私は目をぎゅって閉じていた。藤堂君はしばらく唇を重ねて、それからそっと離れた。
「…これ以上、一緒の部屋にいたら俺、やばいかな」
「え?」
やばい?
「結城さん、髪、いい匂いするし…」
「え?」
「このまま、抱きしめて、押し倒しそうだ」
ひょえ!?
「あの!」
私はすかさず、立ち上がった。
「宿題、見てくれてありがとう。部屋にもう戻るね」
「うん。また明日ね、お休み」
「…おやすみなさい」
私はそのままくるりと後ろを向き、ドアのほうに向かった。
「あの…」
「え?何?」
私は後ろを向いたまま、藤堂君に話しかけた。
「藤堂君と私って、壁一枚隔てて、隣で寝ているんだね」
「え?」
「お、おやすみなさい!」
私は藤堂君の部屋を出て、すぐに自分の部屋に入った。
そして深呼吸をして、藤堂君の部屋のすぐ横に布団を敷き始めた。
ペタン。
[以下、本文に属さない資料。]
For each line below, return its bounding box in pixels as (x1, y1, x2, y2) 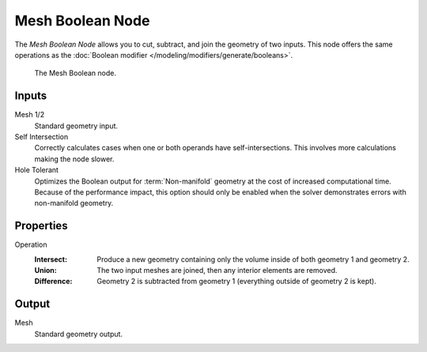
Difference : (34, 277, 73, 286)
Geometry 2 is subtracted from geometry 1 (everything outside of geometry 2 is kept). (96, 277, 377, 286)
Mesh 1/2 (14, 110, 45, 119)
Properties (14, 219, 68, 233)
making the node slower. (34, 154, 115, 164)
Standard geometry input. (34, 121, 119, 131)
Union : (34, 266, 57, 275)
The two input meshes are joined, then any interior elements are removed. (96, 266, 338, 275)
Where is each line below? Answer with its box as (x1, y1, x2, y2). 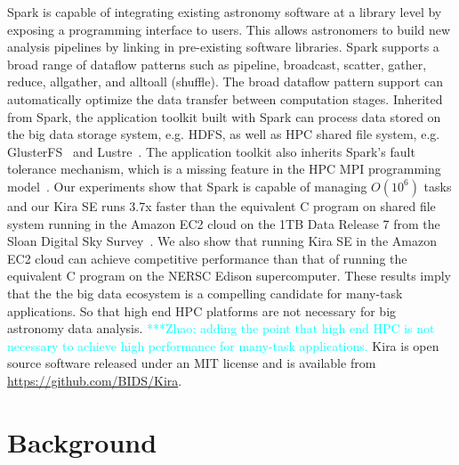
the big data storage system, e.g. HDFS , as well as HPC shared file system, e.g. (7, 125, 440, 143)
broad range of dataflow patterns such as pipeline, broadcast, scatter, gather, (7, 54, 427, 73)
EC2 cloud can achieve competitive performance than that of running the (7, 249, 407, 267)
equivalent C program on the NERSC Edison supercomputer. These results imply (7, 266, 451, 285)
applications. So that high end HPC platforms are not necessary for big (7, 301, 397, 320)
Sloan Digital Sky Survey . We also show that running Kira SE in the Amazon (7, 232, 437, 250)
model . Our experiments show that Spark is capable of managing (7, 176, 367, 195)
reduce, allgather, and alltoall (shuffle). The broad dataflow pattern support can (7, 72, 444, 91)

布団に座り込み、じっと壁を見た。
この向こうで藤堂君が今日も、寝るんだね。
「はあ」
思わずため息をつき、私はゴロンと横になった。そして自分の唇を指で触れてみた。
藤堂君と久しぶりにキス、しちゃった。
ドキドキした。藤堂君からはまだ、石鹸の匂いがした。
これから先、本当に藤堂君も、そして私も誓いを守って行けるんだろうか。
そんな思いが湧いてきて、もっと私はドキドキしてしまった。